- [WHAT THE EXERCISE ASKS]: Where a line contains "High blood sugar (up to 6%)", begin there and restate word for word every line to the end of the entries below, pictures excluded.

##### RECORDS PROVIDED #####

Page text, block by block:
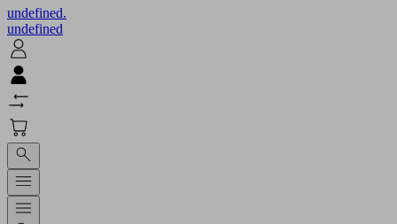
undefined.
undefined
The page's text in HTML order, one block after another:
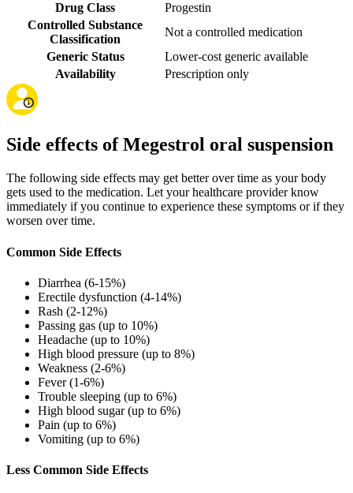
Drug Class
Progestin
Controlled Substance
Classification
Not a controlled medication
Generic Status
Lower-cost generic available
Availability
Prescription only
Side effects of Megestrol oral suspension
The following side effects may get better over time as your body
gets used to the medication. Let your healthcare provider know
immediately if you continue to experience these symptoms or if they
worsen over time.
Common Side Effects
Diarrhea (6-15%)
Erectile dysfunction (4-14%)
Rash (2-12%)
Passing gas (up to 10%)
Headache (up to 10%)
High blood pressure (up to 8%)
Weakness (2-6%)
Fever (1-6%)
Trouble sleeping (up to 6%)
High blood sugar (up to 6%)
Pain (up to 6%)
Vomiting (up to 6%)
Less Common Side Effects
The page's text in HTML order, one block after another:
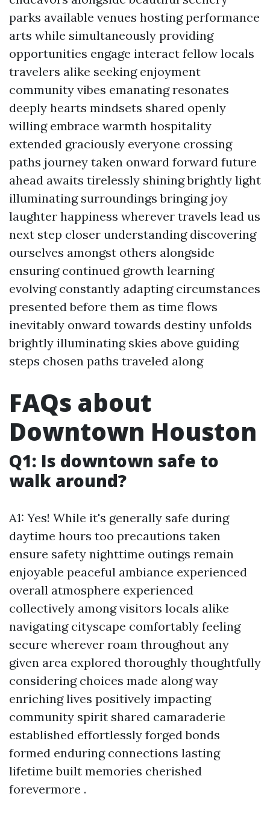
parks available venues hosting performance
arts while simultaneously providing
opportunities engage interact fellow locals
travelers alike seeking enjoyment
community vibes emanating resonates
deeply hearts mindsets shared openly
willing embrace warmth hospitality
extended graciously everyone crossing
paths journey taken onward forward future
ahead awaits tirelessly shining brightly light
illuminating surroundings bringing joy
laughter happiness wherever travels lead us
next step closer understanding discovering
ourselves amongst others alongside
ensuring continued growth learning
evolving constantly adapting circumstances
presented before them as time flows
inevitably onward towards destiny unfolds
brightly illuminating skies above guiding
steps chosen paths traveled along
FAQs about
Downtown Houston
Q1: Is downtown safe to
walk around?
A1: Yes! While it's generally safe during
daytime hours too precautions taken
ensure safety nighttime outings remain
enjoyable peaceful ambiance experienced
overall atmosphere experienced
collectively among visitors locals alike
navigating cityscape comfortably feeling
secure wherever roam throughout any
given area explored thoroughly thoughtfully
considering choices made along way
enriching lives positively impacting
community spirit shared camaraderie
established effortlessly forged bonds
formed enduring connections lasting
lifetime built memories cherished
forevermore .

#####

- [WRITTEN SOLUTION]:
High blood sugar (up to 6%)
Pain (up to 6%)
Vomiting (up to 6%)
Less Common Side Effects
The page's text in HTML order, one block after another:
parks available venues hosting performance
arts while simultaneously providing
opportunities engage interact fellow locals
travelers alike seeking enjoyment
community vibes emanating resonates
deeply hearts mindsets shared openly
willing embrace warmth hospitality
extended graciously everyone crossing
paths journey taken onward forward future
ahead awaits tirelessly shining brightly light
illuminating surroundings bringing joy
laughter happiness wherever travels lead us
next step closer understanding discovering
ourselves amongst others alongside
ensuring continued growth learning
evolving constantly adapting circumstances
presented before them as time flows
inevitably onward towards destiny unfolds
brightly illuminating skies above guiding
steps chosen paths traveled along
FAQs about
Downtown Houston
Q1: Is downtown safe to
walk around?
A1: Yes! While it's generally safe during
daytime hours too precautions taken
ensure safety nighttime outings remain
enjoyable peaceful ambiance experienced
overall atmosphere experienced
collectively among visitors locals alike
navigating cityscape comfortably feeling
secure wherever roam throughout any
given area explored thoroughly thoughtfully
considering choices made along way
enriching lives positively impacting
community spirit shared camaraderie
established effortlessly forged bonds
formed enduring connections lasting
lifetime built memories cherished
forevermore .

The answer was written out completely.